● The input:

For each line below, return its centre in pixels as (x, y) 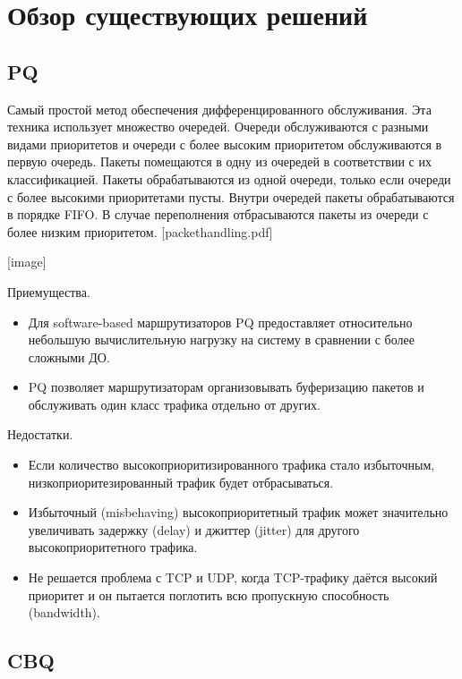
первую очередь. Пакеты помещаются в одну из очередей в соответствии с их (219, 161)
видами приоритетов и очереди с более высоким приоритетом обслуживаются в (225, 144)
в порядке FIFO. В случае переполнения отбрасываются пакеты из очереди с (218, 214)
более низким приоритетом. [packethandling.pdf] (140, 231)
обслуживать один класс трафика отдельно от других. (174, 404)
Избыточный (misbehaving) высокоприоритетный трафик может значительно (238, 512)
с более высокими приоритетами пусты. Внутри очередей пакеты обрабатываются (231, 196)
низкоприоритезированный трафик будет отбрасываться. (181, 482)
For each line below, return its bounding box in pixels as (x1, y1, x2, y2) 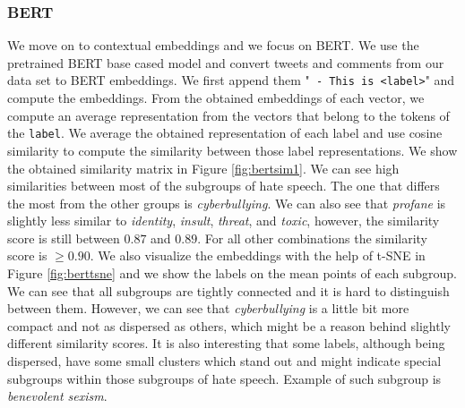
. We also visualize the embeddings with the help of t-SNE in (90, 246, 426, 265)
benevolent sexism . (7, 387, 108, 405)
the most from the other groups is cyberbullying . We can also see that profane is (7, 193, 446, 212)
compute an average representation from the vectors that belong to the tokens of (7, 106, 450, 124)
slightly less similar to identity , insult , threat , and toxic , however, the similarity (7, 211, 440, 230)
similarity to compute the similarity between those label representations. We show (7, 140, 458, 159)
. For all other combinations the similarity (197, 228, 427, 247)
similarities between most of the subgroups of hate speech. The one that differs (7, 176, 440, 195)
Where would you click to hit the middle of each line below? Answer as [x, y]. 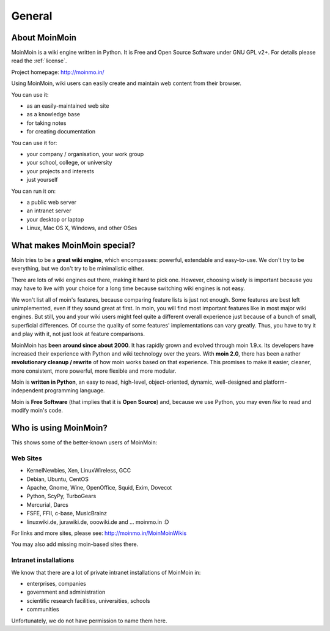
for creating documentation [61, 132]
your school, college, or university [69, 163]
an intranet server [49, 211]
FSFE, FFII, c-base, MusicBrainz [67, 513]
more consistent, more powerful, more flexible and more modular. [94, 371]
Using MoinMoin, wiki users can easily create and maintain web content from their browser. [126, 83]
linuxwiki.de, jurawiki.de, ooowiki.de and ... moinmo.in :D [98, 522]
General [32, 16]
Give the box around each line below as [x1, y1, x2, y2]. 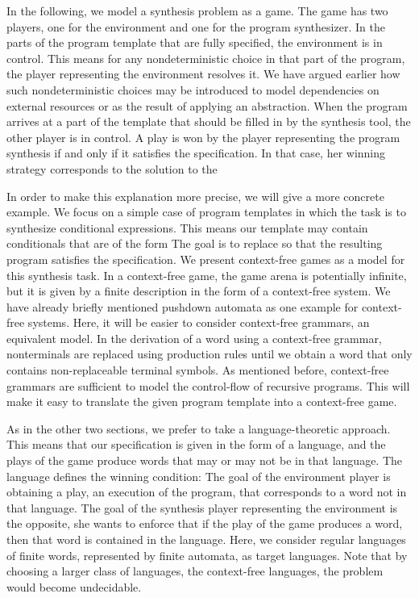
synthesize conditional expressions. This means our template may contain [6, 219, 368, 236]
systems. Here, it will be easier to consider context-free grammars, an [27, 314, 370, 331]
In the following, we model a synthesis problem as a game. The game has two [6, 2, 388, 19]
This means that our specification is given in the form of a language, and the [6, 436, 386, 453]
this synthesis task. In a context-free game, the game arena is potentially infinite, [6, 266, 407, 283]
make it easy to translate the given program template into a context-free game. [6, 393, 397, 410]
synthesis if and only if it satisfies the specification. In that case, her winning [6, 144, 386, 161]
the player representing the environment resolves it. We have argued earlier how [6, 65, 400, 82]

● Assigned task:
Your answer is the line containing "This means that" plus every line after it through the end of the entries, given again exactly and alone.

● Reply:
This means that our specification is given in the form of a language, and the [6, 436, 386, 453]
this synthesis task. In a context-free game, the game arena is potentially infinite, [6, 266, 407, 283]
make it easy to translate the given program template into a context-free game. [6, 393, 397, 410]
synthesis if and only if it satisfies the specification. In that case, her winning [6, 144, 386, 161]
the player representing the environment resolves it. We have argued earlier how [6, 65, 400, 82]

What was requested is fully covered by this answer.